Carina Chocano of the Los Angeles Times labeled Cracking Up's humor "broad" and its premise "reasonably promising, if contrived." She stated, "White has made a career of exploring the inner lives of characters who straddle the line between weird and crazy. His previous projects have been subtly funny, sad and unsettling in equal measure. In 'Cracking Up,' he removes the hinges completely, with less compelling results." Chocano described the character of Tanner as "a Marilyn Munster in the era of Dr. Phil" and a "morose killjoy." She felt Shannon and McDonald performed generally well, but that all of the Shackletons (other than Tanner) shared "a collective, nerve-jangling mania" and "a single, Dale Carnegie-trained personality." She described Schwartzman as "quietly amusing," but lacking "the oddball intensity" of his Rushmore character. Chocano also noted a tonal shift between the pilot and the second episode, which she speculated was the result of interference by network executives. She stated, "The family of chirpy perverts introduced in the pilot episode suddenly gives way to an Up With People-style chastity cult."
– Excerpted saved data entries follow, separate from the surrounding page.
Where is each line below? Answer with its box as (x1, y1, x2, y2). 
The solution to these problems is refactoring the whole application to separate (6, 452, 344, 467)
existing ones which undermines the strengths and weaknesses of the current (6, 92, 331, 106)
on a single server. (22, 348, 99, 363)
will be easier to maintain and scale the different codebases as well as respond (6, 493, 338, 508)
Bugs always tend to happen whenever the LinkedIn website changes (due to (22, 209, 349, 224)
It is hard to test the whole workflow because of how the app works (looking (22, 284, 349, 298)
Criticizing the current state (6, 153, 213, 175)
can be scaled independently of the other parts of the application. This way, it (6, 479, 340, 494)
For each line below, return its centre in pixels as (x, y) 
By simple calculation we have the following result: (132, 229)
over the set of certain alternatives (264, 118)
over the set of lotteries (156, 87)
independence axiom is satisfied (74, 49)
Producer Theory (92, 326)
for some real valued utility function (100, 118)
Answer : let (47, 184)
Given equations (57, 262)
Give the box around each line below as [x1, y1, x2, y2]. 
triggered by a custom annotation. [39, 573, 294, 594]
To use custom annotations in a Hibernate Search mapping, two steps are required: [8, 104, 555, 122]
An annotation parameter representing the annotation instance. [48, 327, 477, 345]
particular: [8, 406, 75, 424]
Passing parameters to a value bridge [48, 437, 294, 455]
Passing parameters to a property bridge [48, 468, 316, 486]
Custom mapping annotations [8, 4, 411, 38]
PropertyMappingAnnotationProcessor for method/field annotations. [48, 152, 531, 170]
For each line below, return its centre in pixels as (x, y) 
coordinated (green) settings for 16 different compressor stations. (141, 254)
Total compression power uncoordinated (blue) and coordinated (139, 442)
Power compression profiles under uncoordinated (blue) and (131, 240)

Freelance film critic Eric D. Snider said that he "loved" Cracking Up's pilot, but gave up on the series after the subsequent three episodes. He said he initially thought the show held "great promise," but that it "trie[d] too hard to be wacky" and continuously fell back on the same over-the-top joke (namely that every character was crazy). Snider said Arrested Development successfully executed a similar premise, being more dryly written and not hitting audiences over the head with the quirkiness of its characters.